The Cummingses first contend that there was error on the part of the trial court in failing to apply an exception to the doctrine of exhaustion of administrative remedies. The doctrine of exhaustion of administrative remedies provides that no one is entitled to judicial relief for a supposed or threatened injury until the prescribed statutory
However, in Barr v. Arkansas Blue Cross and Blue Shield, Inc.,
We turn then to the applicable statutes. The General Assembly first enacted Act 419 of 1977, now codified, as amended, at Ark. Code Ann. §§ 20-25-101 through 20-25-113 (Repl. 1991, Supp. 1997), to provide for the establishment of the Arkansas Manufactured Home Commission, for the adoption of uniform standards for the building of manufactured homes, and for enforcement of those standards by penalties. Subsequendy, by Act 346 of 1987, now codified at Ark. Code Ann. §§ 20-29-101 through 20-29-111 (Repl. 1991), procedures for filing complaints before the Commission and for awarding damages for the actual cost of repairs were enacted. Section 20-29-105 specifically deals with the filing of these complaints:
(a) All consumer, licensee, installer, dealer, or manufacturer complaints shall be filed with the commission. The commission shall determine, by hearing or whatever procedure it establishes, if any standard adopted by the commission has been violated and, if so, the actual cost of repairs to the manufactured home, if any, suffered by the aggrieved party or parties.
(b) The amount of damages awarded by the commission shall be limited to the actual cost of repairs to the manufactured home and shall not include attorneys’ fees. On appeal to the circuit court from an award of the commission, the jurisdiction of the circuit court shall be limited to the actual cost of repairs to the manufactured home. The circuit court shall not have jurisdiction to award punitive or exemplary damages for claims covered by the provisions of this chapter, attorneys’ fees, or court costs.
Section 20-29-106 then addresses available damage awards:
(a) Upon a finding by the commission that a standard has been violated, the commission shall direct the respondent licensee, dealer, installer, or manufacturer to pay the awarded amount to the complainant.
(b) If the amount is not paid within thirty (30) days following the written decision of the commission and no appeal of the decision has been filed in the circuit court, the commission shall, upon request, pay from the Manufactured Housing Recovery Fund the amount of the award to the complainant if:
(1) The amount is not in excess of ten thousand dollars ($10,000) for any one (1) violation of the respondent licensee, installer, dealer, or manufacturer;
The Commission later adopted rules which mirror the authority granted by these statutes. See Section XII, Rules and Regulations for Manufactured Homes (1993).
Under the Arkansas statutes and the Commission rules, it is clear that the Commission only provides a remedy for damages for the actual cost of repairs when one of its standards
The case of Delta School of Commerce v. Harris, supra, provides authority for our holding today.

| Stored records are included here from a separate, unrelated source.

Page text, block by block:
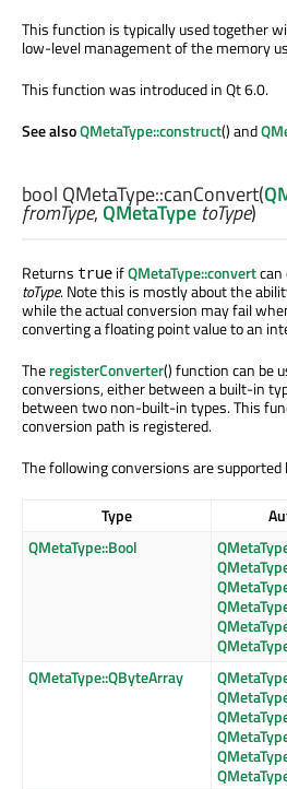
This function is typically used together
low-level management of the memory
This function was introduced in Qt 6.0.
See alsoQMetaType::construct() and
bool QMetaType::canConvert(
fromType,QMetaType toType)
Returns true ifQMetaType::convert
toType. Note this is mostly about the
while the actual conversion may fail
converting a floating point value to an
TheregisterConverter() function can be
conversions, either between a built-in
between two non-built-in types. This
conversion path is registered.
The following conversions are supported
Type
QMetaType::Bool
QMetaType::QByteArray

In Harris, this court held that an administrative remedy was inadequate for its failure to allow the plaintiff/students’ requested relief of consequential damages, including lost wages and out-of-pocket expenses. The students’ complaint was that the school had made fraudulent statements which induced them to enroll, and they sought actual, consequential, and punitive damages. Prior to this action, the U.S. Secretary of Education had adopted federal regulations pursuant to its statutory grant of authority which allowed a student to file a complaint with the Secretary. The federal regulations provided that if a student’s complaint was valid, the Secretary could initiate an action to fine the institution, or limit, suspend, or terminate the institution’s eligibility to participate in the Higher Education Assistance Act, and take “other appropriate action.” We affirmed a damage award by the jury in favor of the students and held that because the federal regulations did not allow the Secretary to pursue consequential damages for a student, such as lost wages and out-of-pocket expenses, the administrative remedy was inadequate. That is precisely the situation we have in the case at bar.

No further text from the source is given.